Neural Pulse
Posts
Grok 4 Early Benchmarks Are Impressive

Grok 4 Early Benchmarks Are Impressive

Grok 4’s leaked benchmarks show a potential leap in reasoning: it scored 45 % on Humanity’s Last Exam...

Andres Vourakis
July 08, 2025

Hey there 👋

We hope you're excited to discover what's new and trending in AI, ML, and data science.

Here is your 5-minute pulse...

print("News & Trends")

Grok 4 Benchmarks Leak With 45% Score on Humanity Last Exam (1 min. read)

Image Source: TestingCatalog

Grok 4’s leaked benchmarks show a potential leap in reasoning: it scored 45 % on Humanity’s Last Exam, 24 points higher than Gemini 2.5 Pro, alongside strong results on GPQA (87–88 %), AIME’25 (95), and SWE‑Bench (72–75 for the code variant). These figures, if accurate, mark Grok 4 as state‑of‑the‑art in reasoning, math, and coding, and may spur faster advancements from other AI labs. However, these are unauthorised leaks and not official.

New Gemini Tools for Students and Educators (4 min. read)

Image source: Google

Google launches Gemini for Education at ISTE 2025, bringing premium Gemini 2.5 Pro AI tools (like classroom assistants, quiz generation, video and audio content creation, and shareable “Gems”) to all Workspace for Education users for free, with robust data protection and admin controls. Students soon gain access to personalized quizzes and interactive visuals, while educators can deploy AI-powered assessments and materials. Supervision features, youth-safe policies, and privacy safeguards ensure responsible deployment in schools.

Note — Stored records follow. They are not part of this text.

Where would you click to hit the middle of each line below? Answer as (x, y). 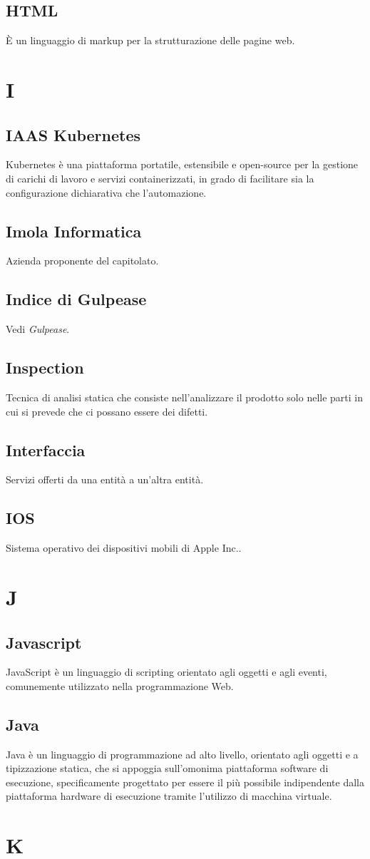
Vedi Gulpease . (38, 329)
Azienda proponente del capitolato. (82, 261)
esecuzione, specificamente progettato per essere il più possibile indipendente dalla (185, 782)
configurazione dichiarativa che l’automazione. (106, 192)
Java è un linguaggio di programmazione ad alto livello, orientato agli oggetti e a (182, 754)
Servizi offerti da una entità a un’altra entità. (105, 479)
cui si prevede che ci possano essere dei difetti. (107, 411)
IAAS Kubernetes (73, 134)
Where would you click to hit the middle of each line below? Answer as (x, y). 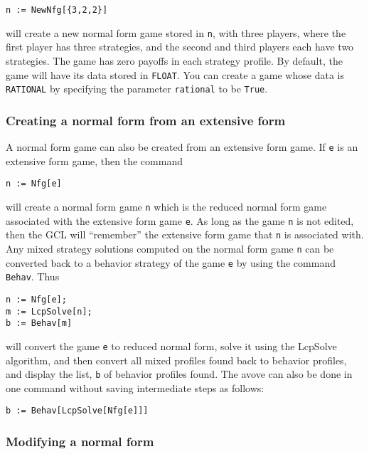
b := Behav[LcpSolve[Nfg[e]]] (77, 411)
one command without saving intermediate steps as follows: (135, 387)
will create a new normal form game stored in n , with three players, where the (176, 32)
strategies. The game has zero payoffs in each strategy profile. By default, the (174, 60)
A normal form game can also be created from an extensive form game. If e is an (182, 147)
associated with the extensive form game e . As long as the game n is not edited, (180, 220)
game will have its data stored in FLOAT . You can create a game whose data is (175, 74)
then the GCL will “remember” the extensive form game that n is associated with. (185, 234)
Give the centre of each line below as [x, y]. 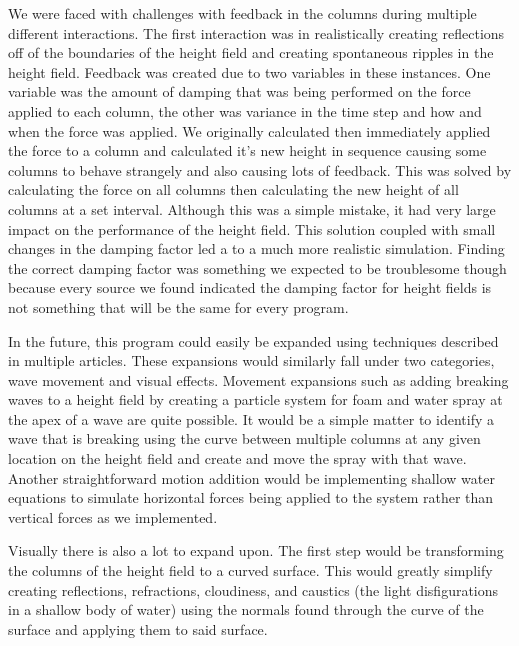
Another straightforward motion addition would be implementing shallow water [251, 477]
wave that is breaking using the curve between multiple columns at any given [244, 438]
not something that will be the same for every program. [178, 306]
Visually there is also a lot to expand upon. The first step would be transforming [256, 550]
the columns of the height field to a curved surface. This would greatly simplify [250, 570]
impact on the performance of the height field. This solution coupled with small [252, 228]
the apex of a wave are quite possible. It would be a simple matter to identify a [251, 418]
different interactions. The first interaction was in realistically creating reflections [256, 32]
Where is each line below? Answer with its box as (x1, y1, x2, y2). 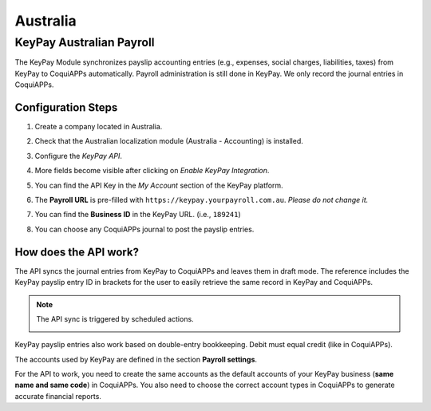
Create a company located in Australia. (34, 122, 163, 132)
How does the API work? (14, 245, 140, 259)
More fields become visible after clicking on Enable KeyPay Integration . (34, 166, 270, 176)
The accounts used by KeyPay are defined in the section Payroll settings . (14, 354, 258, 364)
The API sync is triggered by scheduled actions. (36, 314, 195, 323)
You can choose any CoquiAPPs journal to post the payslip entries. (34, 224, 255, 234)
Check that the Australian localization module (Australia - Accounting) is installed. (34, 136, 303, 146)
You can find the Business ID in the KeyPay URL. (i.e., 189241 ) (34, 210, 241, 219)
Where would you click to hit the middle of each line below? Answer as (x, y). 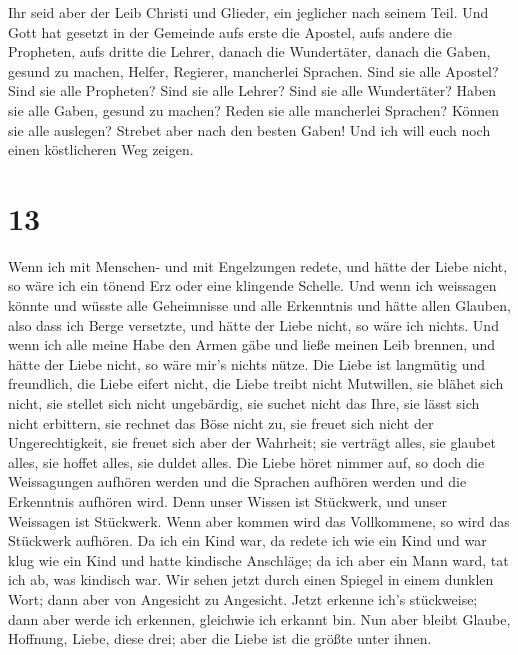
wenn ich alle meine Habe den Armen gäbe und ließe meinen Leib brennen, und (252, 344)
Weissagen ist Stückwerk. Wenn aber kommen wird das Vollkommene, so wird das (259, 520)
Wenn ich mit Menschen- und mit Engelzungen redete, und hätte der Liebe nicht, (258, 265)
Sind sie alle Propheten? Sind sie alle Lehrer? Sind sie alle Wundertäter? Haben (252, 90)
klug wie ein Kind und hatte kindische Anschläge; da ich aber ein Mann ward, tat (258, 559)
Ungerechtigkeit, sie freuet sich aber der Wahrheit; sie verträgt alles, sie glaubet (252, 442)
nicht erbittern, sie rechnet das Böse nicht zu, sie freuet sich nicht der (221, 422)
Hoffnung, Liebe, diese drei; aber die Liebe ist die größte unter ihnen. (220, 638)
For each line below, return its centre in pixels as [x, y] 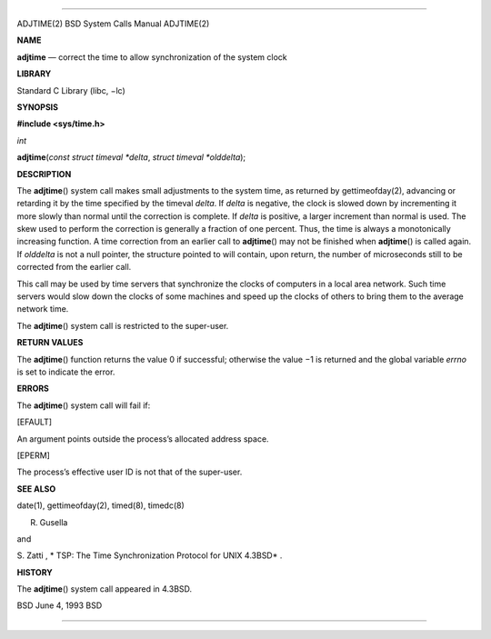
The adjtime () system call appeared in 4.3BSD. [105, 589]
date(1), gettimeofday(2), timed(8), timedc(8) [101, 505]
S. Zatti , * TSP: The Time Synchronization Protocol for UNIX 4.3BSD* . [150, 555]
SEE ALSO [36, 489]
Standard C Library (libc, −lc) [71, 90]
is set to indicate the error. [66, 372]
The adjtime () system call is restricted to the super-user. [123, 325]
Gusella [54, 522]
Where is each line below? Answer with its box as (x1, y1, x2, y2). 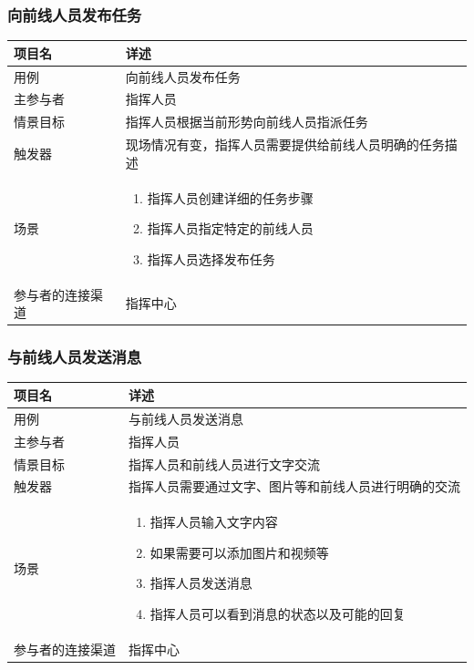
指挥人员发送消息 (149, 573, 252, 593)
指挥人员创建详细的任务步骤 (147, 188, 314, 207)
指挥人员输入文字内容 (149, 512, 278, 531)
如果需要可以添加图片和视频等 (149, 542, 329, 562)
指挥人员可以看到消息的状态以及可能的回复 (149, 603, 406, 623)
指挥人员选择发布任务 (147, 249, 275, 268)
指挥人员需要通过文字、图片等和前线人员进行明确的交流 (129, 477, 460, 496)
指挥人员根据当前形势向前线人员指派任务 (125, 112, 368, 131)
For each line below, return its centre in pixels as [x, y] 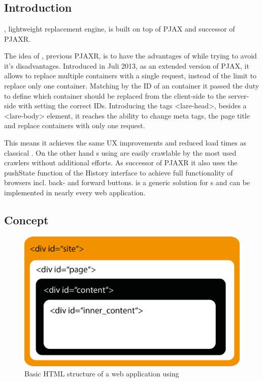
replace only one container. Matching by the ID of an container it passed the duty [132, 85]
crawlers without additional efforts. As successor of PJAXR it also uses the [121, 163]
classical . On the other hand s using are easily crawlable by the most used [120, 152]
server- [239, 95]
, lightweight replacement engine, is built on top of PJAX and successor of [120, 28]
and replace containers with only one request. [75, 125]
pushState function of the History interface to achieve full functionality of [119, 172]
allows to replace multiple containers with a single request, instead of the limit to [130, 76]
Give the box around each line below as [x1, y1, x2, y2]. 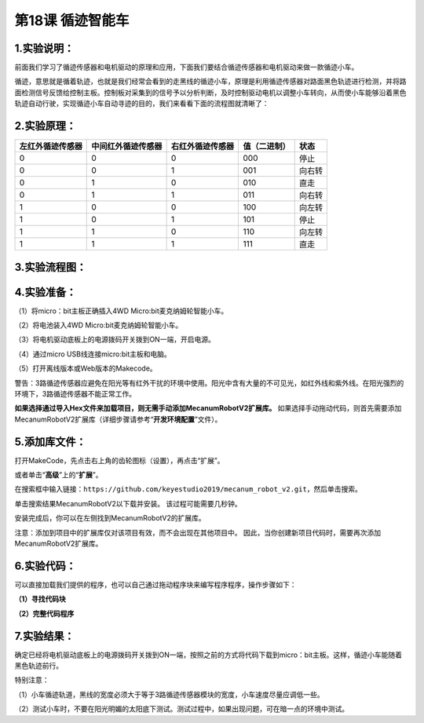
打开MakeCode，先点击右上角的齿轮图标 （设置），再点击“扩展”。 [14, 455, 225, 465]
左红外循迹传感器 [19, 141, 82, 152]
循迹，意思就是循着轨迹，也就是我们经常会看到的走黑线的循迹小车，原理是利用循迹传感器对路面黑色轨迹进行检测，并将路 [14, 77, 407, 86]
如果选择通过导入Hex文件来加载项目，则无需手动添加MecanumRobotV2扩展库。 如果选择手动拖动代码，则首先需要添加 [14, 403, 402, 413]
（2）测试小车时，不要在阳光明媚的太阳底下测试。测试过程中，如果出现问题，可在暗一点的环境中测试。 [14, 704, 349, 714]
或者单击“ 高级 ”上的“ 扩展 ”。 [14, 470, 103, 480]
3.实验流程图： [14, 260, 87, 274]
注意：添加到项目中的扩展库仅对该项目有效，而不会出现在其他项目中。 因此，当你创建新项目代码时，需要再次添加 [14, 528, 381, 537]
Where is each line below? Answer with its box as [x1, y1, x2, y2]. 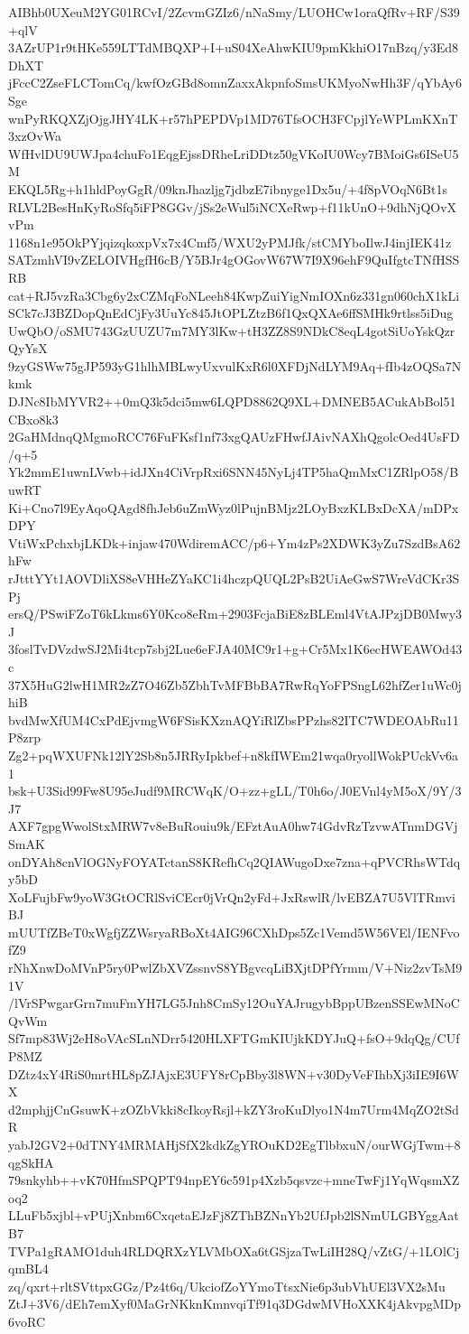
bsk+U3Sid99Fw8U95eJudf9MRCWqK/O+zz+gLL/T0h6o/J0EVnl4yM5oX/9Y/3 [8, 781, 462, 800]
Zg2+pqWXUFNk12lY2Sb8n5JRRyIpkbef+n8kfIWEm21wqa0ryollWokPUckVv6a [8, 745, 459, 764]
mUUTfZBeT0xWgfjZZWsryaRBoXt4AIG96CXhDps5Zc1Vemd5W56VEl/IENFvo [8, 922, 460, 941]
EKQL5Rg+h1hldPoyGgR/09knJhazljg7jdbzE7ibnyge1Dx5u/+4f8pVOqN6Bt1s [8, 179, 447, 198]
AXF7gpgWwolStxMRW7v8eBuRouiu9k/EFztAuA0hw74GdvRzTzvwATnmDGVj [8, 816, 458, 835]
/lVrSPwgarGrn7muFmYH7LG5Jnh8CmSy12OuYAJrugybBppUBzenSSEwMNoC [8, 994, 460, 1012]
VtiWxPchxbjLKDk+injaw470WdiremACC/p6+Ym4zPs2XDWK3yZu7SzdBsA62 [8, 533, 461, 552]
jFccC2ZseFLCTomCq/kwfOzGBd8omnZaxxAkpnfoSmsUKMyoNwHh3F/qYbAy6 [8, 73, 462, 92]
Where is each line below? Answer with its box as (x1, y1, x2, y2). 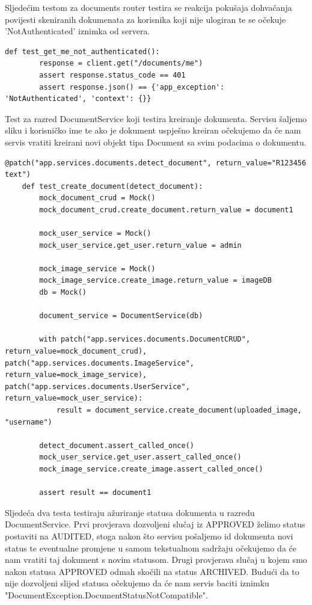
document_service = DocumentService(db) (39, 312, 203, 321)
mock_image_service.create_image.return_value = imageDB (39, 276, 272, 285)
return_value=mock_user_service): (5, 394, 143, 403)
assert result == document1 (39, 488, 151, 497)
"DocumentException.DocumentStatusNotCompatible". (5, 588, 208, 601)
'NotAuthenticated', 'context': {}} (5, 94, 151, 103)
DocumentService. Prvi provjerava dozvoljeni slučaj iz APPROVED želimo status (5, 518, 305, 530)
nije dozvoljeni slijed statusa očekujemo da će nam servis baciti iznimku (5, 577, 269, 589)
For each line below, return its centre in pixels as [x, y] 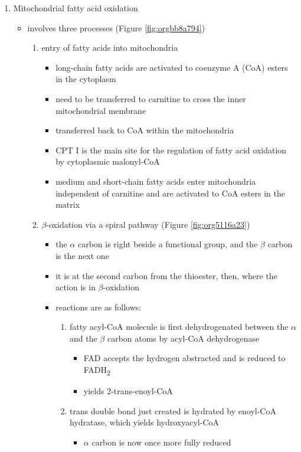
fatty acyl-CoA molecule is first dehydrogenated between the [179, 327]
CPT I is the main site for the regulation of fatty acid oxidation [171, 150]
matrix [68, 204]
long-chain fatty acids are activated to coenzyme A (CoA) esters [172, 67]
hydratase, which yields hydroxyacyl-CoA [144, 422]
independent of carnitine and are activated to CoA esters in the [170, 193]
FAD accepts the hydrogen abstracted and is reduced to [184, 358]
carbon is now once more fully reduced [161, 442]
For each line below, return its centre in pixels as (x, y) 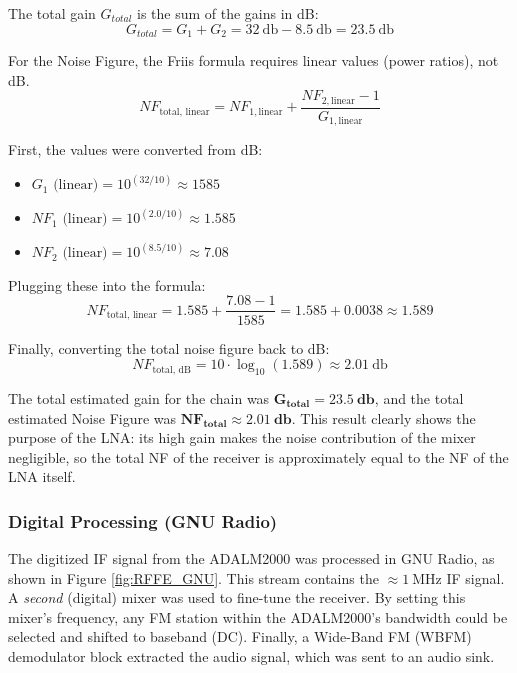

China’s Baidu Unveils Open-Source Multimodal Family (12 min read.)

Image source: Baidu

Baidu has open sourced its powerful ERNIE 4.5 family, which includes 10 large scale multimodal models ranging from 0.3B dense to 424B parameter MoE architectures, under Apache 2.0. Leveraging a novel heterogeneous Mixture of Experts design, these models handle text and vision tasks with shared and modality specific parameters, delivering state of the art performance across multiple benchmarks. Baidu also released ERNIEKit and FastDeploy toolkits for efficient fine tuning and deployment across hardware platforms.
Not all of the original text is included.